When “class” is just one more item on this list of identity characteristics, it is clear that he is talking about ensuring that particularly bright and deserving individuals from working-class backgrounds can rise to the top. He is not interested in giving the working class as a whole more structural power in our economy or society.
In other words, it’s the same old centrism.
Obama’s version of “pluralism” has always been an integral part of his message. He first gained national prominence with his speech at the 2004 Democratic National Convention, where he spoke charismatically about how we should resist pundits’ efforts to “carve our country up into red states and blue states.” » rather than seeing us as simply the United States. His message has always been anti-polarization.
As president, Obama secured a progressive form of health care reform through Congress – the Affordable Care Act, aka “Obamacare” – but this reform preserved fundamental injustices in the system.
Many Americans stay at jobs they hate for fear of losing their employer health insurance. Others have no insurance at all, sometimes leading to terrible consequences, such as diabetics dying when they try to ration their insulin. And even those lucky enough to be insured often face a bureaucratic nightmare when they have medical emergencies.
For-profit insurance companies have a vested interest in “delaying, denying and defending” their customers’ claims. That phrase is the title of a 2010 book about the industry by Rutgers law professor Jay Feinman. And the words “delay,” “deny” and “submit” were allegedly written on bullet casings found at the scene where UnitedHealthcare CEO Brian Thompson was killed in New York the day before Obama’s speech. If you want to know whether Obamacare reforms were enough to quell ordinary Americans’ anger toward our health care system, look no further than the online reactions to this shocking act of violence.
During Obama’s eight years in office, America’s wars in the Middle East progressed slowly. This was a crucial factor in the rise of Trump, who successfully presented himself (deceptively) as “anti-war.” And on the economic front, Obama continued George W. Bush’s policy of bailing out “too big to fail” banks while leaving homeowners who lost their homes in the 2008 crash underwater. oversaw eight years of rising economic inequality.
He is not interested in giving the working class as a whole more structural power in our economy or society. In other words, it’s the same old centrism.
Those eight years saw flashes of left-wing populist outrage like Occupy Wall Street and Bernie Sanders’ first campaign. However, these were easily defeated by the powers that be, from the NYPD clearing out Zuccotti Park protesters to the Democratic Party suppressing the Sanders insurrection. And in the end, all that populist energy had nowhere to go but Trump.
Obama’s liberalism is far more concerned with breaking glass ceilings for deserving fighters than with raising the threshold of material security for all. And this is exactly the kind of liberalism that failed the first time – so spectacularly that a grotesque pseudo-populist demagogue was Obama’s immediate successor.

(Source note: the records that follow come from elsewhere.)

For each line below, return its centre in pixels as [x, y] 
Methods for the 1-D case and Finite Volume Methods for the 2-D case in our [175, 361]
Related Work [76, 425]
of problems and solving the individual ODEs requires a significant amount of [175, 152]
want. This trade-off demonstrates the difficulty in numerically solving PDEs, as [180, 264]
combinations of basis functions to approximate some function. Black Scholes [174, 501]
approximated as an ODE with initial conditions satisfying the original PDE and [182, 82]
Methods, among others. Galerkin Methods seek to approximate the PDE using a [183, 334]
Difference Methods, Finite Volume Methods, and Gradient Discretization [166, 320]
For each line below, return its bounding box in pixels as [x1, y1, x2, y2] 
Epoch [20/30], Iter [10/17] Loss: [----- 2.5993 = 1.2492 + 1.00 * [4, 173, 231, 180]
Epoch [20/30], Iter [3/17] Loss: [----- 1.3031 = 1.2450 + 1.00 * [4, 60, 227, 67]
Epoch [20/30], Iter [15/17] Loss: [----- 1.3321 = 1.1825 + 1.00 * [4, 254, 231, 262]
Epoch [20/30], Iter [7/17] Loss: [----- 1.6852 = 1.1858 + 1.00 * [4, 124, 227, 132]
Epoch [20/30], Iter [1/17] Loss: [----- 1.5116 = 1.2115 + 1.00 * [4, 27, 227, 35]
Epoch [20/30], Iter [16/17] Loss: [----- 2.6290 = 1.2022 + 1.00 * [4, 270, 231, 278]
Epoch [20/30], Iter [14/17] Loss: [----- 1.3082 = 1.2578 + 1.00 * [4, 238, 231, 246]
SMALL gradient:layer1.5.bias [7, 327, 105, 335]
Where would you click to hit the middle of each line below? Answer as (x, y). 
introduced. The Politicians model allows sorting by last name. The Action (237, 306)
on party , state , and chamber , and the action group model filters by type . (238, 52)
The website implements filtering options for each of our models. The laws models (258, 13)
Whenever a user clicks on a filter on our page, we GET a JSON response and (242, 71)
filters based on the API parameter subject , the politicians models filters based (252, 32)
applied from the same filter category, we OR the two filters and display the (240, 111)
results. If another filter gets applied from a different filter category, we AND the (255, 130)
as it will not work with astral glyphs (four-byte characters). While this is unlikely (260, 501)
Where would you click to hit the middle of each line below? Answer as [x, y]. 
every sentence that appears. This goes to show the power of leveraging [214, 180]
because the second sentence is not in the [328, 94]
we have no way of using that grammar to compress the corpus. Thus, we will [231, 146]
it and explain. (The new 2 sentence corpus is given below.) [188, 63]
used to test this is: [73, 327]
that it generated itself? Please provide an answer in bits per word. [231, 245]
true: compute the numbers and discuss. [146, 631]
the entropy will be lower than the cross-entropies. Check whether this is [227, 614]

Now Obama’s vice president, Joe Biden, is running out of time in his presidency, and Trump is returning to power, this time with much greater support from the working class. Meanwhile, many Americans are so desperate to fix their society through politics that they are willing to applaud an assassin who murdered a healthcare CEO in broad daylight on the streets of Manhattan.
We urgently need a far better response to the current crisis than anything offered by the dominant faction of the Democratic Party. And the first step is to stop listening to Barack Obama.